Majority Leader of the Nevada Senate
- In office November 8, 2018 – March 5, 2019
- Preceded by: Aaron Ford
- Succeeded by: Nicole Cannizzaro

Member of the Nevada Senate from the 4th district
- In office February 4, 2013 – March 5, 2019
- Preceded by: Steven Horsford
- Succeeded by: Marcia Washington

Member of the Nevada Assembly from the 17th district
- In office February 3, 2003 – November 6, 2012
- Preceded by: Bob Price
- Succeeded by: Steven Brooks

Personal details
- Born: April 8, 1969 (age 57) Chicago, Illinois, U.S.
- Party: Democratic
- Education: University of Nevada, Las Vegas (attended) Howard University (BA)

= Kelvin Atkinson =

American politician

Kelvin Atkinson (born April 8, 1969) is a former Democratic member of the Nevada Senate, representing District 4. He previously served in the Nevada Assembly, representing Clark County District 17 from 2002 to 2012.

On April 22, 2013, during a debate on repealing Nevada's gay marriage ban, Atkinson announced on the Senate floor that: "I’m black.
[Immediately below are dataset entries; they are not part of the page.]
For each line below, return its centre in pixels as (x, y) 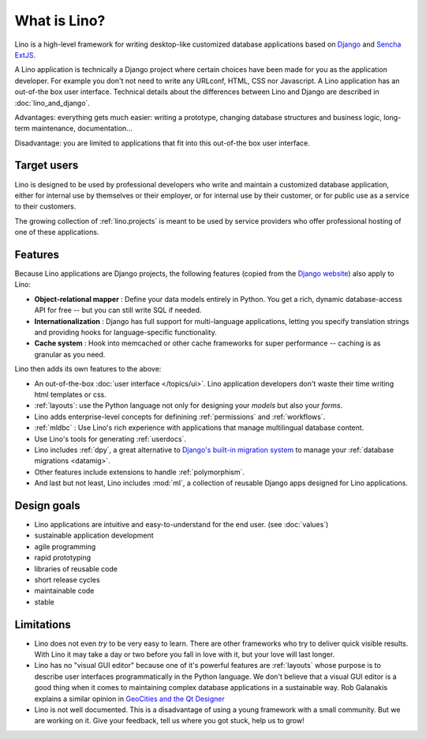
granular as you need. (70, 354)
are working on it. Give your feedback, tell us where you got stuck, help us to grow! (169, 721)
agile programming (65, 546)
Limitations (43, 624)
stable (45, 601)
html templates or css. (70, 394)
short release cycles (67, 579)
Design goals (47, 505)
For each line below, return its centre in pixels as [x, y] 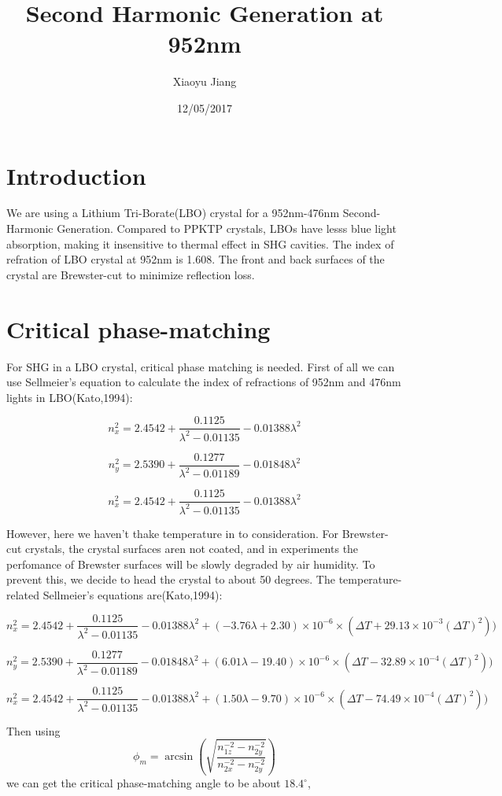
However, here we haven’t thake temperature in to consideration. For [173, 533]
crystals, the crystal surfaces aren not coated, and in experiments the [192, 549]
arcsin [179, 757]
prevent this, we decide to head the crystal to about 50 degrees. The [171, 579]
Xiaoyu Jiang [205, 81]
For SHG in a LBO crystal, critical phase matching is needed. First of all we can [201, 366]
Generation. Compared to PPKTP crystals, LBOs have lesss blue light [227, 228]
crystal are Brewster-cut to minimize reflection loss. [131, 274]
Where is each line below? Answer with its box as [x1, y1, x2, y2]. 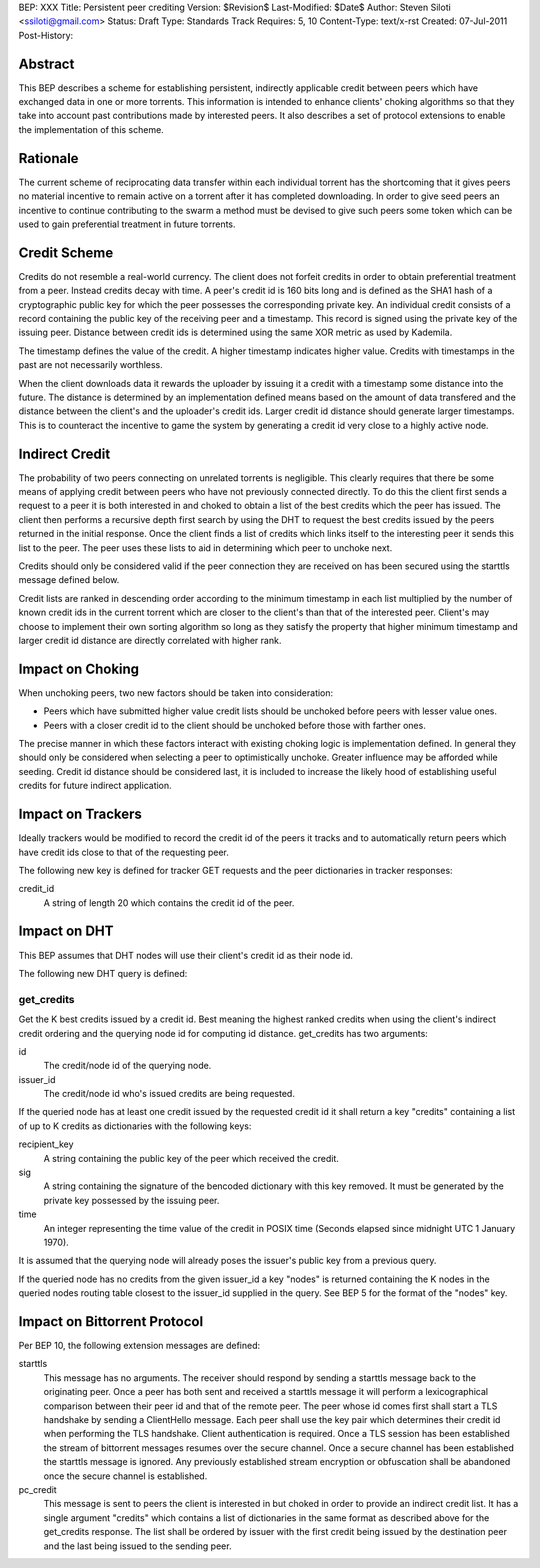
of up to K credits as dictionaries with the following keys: [18, 1120, 252, 1132]
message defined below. [18, 574, 120, 586]
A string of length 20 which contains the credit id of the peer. [43, 896, 295, 909]
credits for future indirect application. [18, 780, 172, 792]
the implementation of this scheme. [18, 123, 164, 135]
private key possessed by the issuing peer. [43, 1194, 220, 1206]
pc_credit [18, 1483, 57, 1495]
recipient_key [18, 1138, 74, 1150]

I'm gay." It was the first time he had publicly identified as gay. He became the fifth openly LGBT member of the Nevada legislature, alongside Senators David Parks and Patricia Spearman and Assemblymembers James Healey and Andrew Martin.
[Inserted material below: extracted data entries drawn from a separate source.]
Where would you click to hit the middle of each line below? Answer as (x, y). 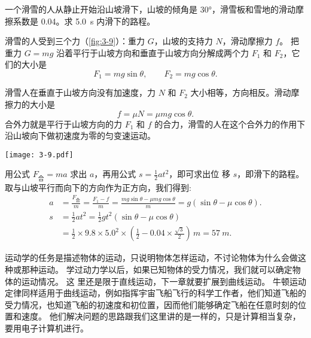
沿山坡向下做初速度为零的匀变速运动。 (80, 135)
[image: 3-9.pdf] (39, 155)
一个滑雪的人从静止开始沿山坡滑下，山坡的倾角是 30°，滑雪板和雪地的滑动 (150, 9)
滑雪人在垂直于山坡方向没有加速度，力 (80, 92)
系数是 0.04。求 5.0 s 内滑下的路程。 (84, 21)
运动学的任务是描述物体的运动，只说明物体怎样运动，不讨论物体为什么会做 (151, 258)
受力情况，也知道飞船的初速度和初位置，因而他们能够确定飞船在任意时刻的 (151, 304)
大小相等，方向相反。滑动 (241, 92)
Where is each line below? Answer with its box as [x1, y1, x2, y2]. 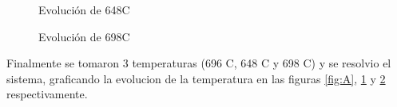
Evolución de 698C [38, 28, 130, 44]
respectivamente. [6, 86, 88, 102]
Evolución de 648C [38, 2, 130, 17]
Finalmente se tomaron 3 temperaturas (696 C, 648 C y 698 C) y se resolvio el [6, 55, 391, 71]
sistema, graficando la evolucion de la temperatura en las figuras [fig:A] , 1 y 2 [6, 70, 386, 86]
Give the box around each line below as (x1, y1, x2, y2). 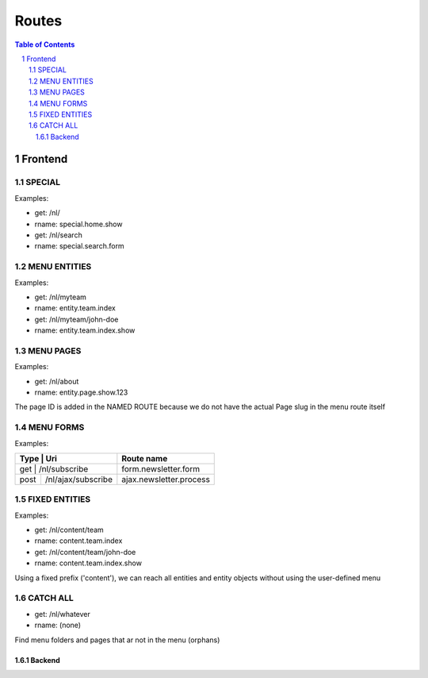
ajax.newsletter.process (121, 473, 210, 484)
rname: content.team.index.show (34, 558, 143, 568)
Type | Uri (19, 453, 57, 464)
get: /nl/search (34, 230, 82, 240)
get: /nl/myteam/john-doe (34, 314, 119, 324)
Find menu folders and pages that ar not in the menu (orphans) (14, 635, 220, 645)
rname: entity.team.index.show (34, 326, 136, 335)
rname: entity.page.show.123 (34, 387, 128, 397)

Atkinson and his partner Sherwood Howard were the first same-sex couple to marry in Nevada, which occurred on October 9, 2014.

== Resignation and Federal Charges ==

On March 5, 2019, Kelvin Atkinson resigned amid federal charges accusing him of misusing campaign funds for personal use.

He was later convicted of fraud.

On July 18, 2019, a federal judge ordered Atkinson to serve 27 months in prison and pay $249,900 in restitution for his misuse of campaign funds.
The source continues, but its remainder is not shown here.